Originally published May 20, 2013
Sally Silbermann, public information officer for Coastal Health District 9-1, has lived in Savannah for nearly 23 years. But she has never been through a hurricane.
"We have faced a lot of very real threats and near misses over the years," she said, including a massive evacuation of nearly 3 million residents of Georgia, Florida and South Carolina as Hurricane Floyd threatened in 1999 (the storm changed direction and Georgia was spared).
That has been the story for Georgia for more than a century. The state has had a handful of hits from minor storms in the past 100 years, but no major hurricanes have hammered the coast. That track record is enough to make anyone feel comfortable -- unless you work in public health or emergency management.
"When it comes to Mother Nature there is never a good time to let your guard down and that holds especially true from June 1 through Nov. 30," otherwise known as hurricane season, Silbermann said.
The National Oceanic and Atmospheric Administration predicts the 2013 Atlantic hurricane season will be a highly active one. Emergency managers across Georgia have learned from a handful of natural disasters over the years -- Hurricanes Katrina and Rita, and most recently, Superstorm Sandy -- that luck favors the prepared. That's why agencies around the state take part in a massive, year-round effort to make sure the state is ready when, not if, Georgia's hurricane luck runs out.
The teams are charged with thinking of the unthinkable and making a plan to handle it. They are also the people who monitor weather forecasts and make calls that can affect thousands of people as a storm churns toward the coast.

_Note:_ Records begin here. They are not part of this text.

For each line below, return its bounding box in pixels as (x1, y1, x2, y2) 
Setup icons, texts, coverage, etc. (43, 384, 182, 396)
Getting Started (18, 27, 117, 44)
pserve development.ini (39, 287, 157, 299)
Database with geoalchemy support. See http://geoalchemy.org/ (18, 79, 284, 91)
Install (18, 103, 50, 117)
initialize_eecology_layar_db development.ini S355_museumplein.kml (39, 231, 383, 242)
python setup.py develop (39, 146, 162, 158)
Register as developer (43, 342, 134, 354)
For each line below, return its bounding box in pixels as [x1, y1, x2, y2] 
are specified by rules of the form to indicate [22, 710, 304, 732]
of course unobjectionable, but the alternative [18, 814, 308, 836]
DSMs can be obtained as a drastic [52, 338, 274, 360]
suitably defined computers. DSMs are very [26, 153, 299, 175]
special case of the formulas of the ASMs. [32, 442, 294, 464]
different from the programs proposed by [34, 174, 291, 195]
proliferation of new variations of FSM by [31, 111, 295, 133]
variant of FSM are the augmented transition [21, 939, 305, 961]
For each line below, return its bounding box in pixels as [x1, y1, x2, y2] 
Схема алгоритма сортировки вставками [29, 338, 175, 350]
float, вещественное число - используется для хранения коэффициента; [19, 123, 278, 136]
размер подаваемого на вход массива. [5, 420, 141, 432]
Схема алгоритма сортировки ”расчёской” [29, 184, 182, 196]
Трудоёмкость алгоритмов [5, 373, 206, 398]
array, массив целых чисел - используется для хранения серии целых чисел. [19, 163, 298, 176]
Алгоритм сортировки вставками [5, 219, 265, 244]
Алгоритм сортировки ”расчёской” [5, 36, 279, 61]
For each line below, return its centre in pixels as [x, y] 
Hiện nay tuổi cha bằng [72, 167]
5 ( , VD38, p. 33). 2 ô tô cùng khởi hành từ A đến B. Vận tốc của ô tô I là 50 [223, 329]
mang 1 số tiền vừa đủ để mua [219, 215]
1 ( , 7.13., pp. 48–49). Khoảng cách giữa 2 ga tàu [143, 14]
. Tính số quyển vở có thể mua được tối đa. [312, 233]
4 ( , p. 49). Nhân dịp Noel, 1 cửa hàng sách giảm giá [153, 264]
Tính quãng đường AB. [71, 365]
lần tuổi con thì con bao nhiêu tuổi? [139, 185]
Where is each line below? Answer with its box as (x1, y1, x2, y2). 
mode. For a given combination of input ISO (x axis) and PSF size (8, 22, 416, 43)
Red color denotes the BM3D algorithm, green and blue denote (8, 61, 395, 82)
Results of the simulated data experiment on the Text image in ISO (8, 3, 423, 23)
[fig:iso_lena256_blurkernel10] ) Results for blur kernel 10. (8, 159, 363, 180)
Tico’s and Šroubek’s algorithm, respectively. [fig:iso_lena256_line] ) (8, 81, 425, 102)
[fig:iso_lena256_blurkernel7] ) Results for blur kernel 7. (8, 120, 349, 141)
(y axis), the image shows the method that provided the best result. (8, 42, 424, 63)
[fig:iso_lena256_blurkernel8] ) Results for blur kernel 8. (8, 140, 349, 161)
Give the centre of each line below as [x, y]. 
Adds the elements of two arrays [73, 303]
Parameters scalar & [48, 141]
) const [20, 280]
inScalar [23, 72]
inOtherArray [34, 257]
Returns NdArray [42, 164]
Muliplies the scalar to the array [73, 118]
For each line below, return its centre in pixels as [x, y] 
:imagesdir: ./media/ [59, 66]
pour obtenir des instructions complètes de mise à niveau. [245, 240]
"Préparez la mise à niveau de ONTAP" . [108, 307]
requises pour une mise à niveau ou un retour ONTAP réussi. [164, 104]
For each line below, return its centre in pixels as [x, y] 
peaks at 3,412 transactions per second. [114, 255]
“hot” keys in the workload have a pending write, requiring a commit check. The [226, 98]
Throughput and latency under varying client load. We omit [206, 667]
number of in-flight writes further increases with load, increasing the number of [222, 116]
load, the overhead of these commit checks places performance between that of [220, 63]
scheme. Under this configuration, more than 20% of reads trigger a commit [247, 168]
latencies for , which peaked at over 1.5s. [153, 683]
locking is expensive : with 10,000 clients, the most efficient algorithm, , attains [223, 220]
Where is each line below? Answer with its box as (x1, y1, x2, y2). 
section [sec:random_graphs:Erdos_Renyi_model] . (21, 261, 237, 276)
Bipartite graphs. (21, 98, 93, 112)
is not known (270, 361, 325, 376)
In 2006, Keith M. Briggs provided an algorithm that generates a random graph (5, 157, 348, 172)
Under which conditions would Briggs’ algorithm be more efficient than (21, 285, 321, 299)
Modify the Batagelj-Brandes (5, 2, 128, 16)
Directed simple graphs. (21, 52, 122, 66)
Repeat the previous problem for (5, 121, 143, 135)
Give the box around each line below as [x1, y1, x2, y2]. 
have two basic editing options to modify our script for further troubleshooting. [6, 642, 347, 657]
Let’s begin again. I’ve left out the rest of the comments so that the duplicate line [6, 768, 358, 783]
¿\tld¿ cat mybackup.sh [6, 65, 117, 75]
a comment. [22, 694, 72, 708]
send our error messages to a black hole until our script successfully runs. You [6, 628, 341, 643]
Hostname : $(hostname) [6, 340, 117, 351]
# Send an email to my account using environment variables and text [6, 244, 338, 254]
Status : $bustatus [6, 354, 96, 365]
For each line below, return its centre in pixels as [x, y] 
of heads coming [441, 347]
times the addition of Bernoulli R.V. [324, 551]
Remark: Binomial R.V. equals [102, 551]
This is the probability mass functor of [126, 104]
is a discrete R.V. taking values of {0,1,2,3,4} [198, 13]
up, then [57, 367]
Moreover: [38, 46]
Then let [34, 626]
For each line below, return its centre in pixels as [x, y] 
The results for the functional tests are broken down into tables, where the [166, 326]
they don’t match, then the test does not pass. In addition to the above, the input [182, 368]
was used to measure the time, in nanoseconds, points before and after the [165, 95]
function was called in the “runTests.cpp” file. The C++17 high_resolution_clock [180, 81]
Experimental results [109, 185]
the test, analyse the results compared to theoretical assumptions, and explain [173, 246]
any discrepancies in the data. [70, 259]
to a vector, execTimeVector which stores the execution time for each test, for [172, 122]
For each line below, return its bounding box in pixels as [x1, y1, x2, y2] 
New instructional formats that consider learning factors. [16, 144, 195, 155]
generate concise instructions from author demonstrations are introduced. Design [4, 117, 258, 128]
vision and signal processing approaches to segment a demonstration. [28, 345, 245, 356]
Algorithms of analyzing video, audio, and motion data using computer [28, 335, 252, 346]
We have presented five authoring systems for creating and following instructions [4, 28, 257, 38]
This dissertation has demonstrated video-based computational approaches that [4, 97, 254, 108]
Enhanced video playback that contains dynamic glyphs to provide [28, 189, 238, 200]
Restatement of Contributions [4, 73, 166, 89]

Even minor storms could have a substantial impact on the state, said Bruce "Jeff" Jeffries, DPH's acting deputy director of DPH'S Division of Health Protection. For example, emergency officials know that a Category 2 hurricane at high tide would flood Savannah's Riverwalk and portions of Interstate 95, complicating evacuation and rescue efforts.
"We don't take any of these storms for granted," he said.
But as emergency managers everywhere can attest, convincing residents not to take storms for granted can be challenging. Coastal Health District 9-1 communicates with residents all year on its website, via social media and through community outreach efforts to tell them the importance of preparing for a hurricane when the skies are still clear. The district also maintains the Functional and Medical Needs Registry, a list of citizens who may need transportation or medical assistance during a hurricane evacuation but won't have other help from family, friends or community groups. The registry has to be advertised, updated and maintained constantly so emergency managers have an accurate guide when making critical decisions in the days before a hurricane.
Silbermann said she thinks most residents understand the area is at risk, but others may not take that risk seriously.
"It is a challenge to constantly persuade those living along the coast that any year could be the year that a hurricane bears down on our coast and they need to be ready," she said.
"Complacency is part of the business," Jeffries said. "We know there are a lot of folks who won't listen. And that does create anxiety for us."
Complacency is a particular risk for those who live far inland and may think hurricanes are only a coastal problem. But hurricanes bring high winds, drenching rains and even tornadoes that can affect people living throughout the state by downing power lines and trees, flooding buildings and roads or bringing evacuees from coastal areas who need shelter, food and medical care. Even hurricanes that hit other states can affect Georgia. That's why Georgia works with seven other neighboring states to plan for coastal evacuations and hurricane responses for storms that hit anywhere along the Atlantic or Gulf coasts.
"There's no way that any one state can handle a large hurricane alone," Jeffries said.
Experts' advice for people living anywhere in Georgia is simple: make a plan for a hurricane before the storm hits. Residents in coastal areas should know if they live in an evacuation zone; if so, families should make decisions about sheltering in place or evacuating, including where to go and how to get there. Whether staying or evacuating, the Federal Emergency Management Agency recommends that families gather enough supplies to survive for at least 72 hours on their own. For more information on making a plan, visit www.ready.ga.gov.
Jeffries suggests that Georgians stay informed about weather conditions by monitoring weather reports or subscribing to weather alert services, such as those recommended by the National Weather Service.
But perhaps most important is to never assume that a hurricane won't hit Georgia, even if the state has gotten lucky so far.
"Just because you dodged a bullet last year doesn't mean you'll be as lucky this year," Jeffries said.